To make known the political importance of this Mission, we must recollect what was at that period the balance of power between the petty Indian tribes of Guiana. The banks of the Lower Orinoco had been long ensanguined by the obstinate struggle between two powerful nations, the Cabres and the Caribs. The latter, whose principal abode since the close of the seventeenth century has been between the sources of the Carony, the Essequibo, the Orinoco, and the Rio Parima, once not only held sway as far as the Great Cataracts, but made incursions also into the Upper Orinoco, employing portages between the Paruspa* (* The Rio Paruspa falls into the Rio Paragua, and the latter into the Rio Carony, which is one of the tributary streams of the Lower Orinoco. There is also an ancient portage of the Caribs between the Paruspa and the Rio Chavaro, which flows into the Rio Caura above the mouth of the Erevato. In going up the Erevato you reach the savannahs that are traversed by the Rio Manipiare above the tributary streams of the Ventuari.
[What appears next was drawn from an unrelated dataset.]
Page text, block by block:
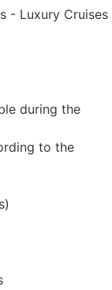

The Caribs in their distant excursions sometimes passed from the Rio Caura to the Ventuari, thence to the Padamo, and then by the Upper Orinoco to the Atacavi, which, westward of Manuteso, takes the name of the Atabapo.) and the Caura, the Erevato and the Ventuari, the Conorichite and the Atacavi. None knew better than the Caribs the intertwinings of the rivers, the proximity of the tributary streams, and the roads by which distances might be diminished. The Caribs had vanquished and almost exterminated the Cabres. Having made themselves masters of the Lower Orinoco, they met with resistance from the Guaypunaves, who had founded their dominion on the Upper Orinoco; and who, together with the Cabres, the Manitivitanos, and the Parenis, are the greatest cannibals of these countries. They originally inhabited the banks of the great river Inirida, at its confluence with the Chamochiquini, and the hilly country of Mabicore. About the year 1744, their chief, or as the natives call him, their king (apoto), was named Macapu. He was a man no less distinguished by his intelligence than his valour; had led a part of the nation to the banks of the Atabapo; and when the Jesuit Roman made his memorable expedition from the Orinoco to the Rio Negro, Macapu suffered that missionary to take with him some families of the Guaypunaves to settle them at Uruana, and near the cataract of Maypures.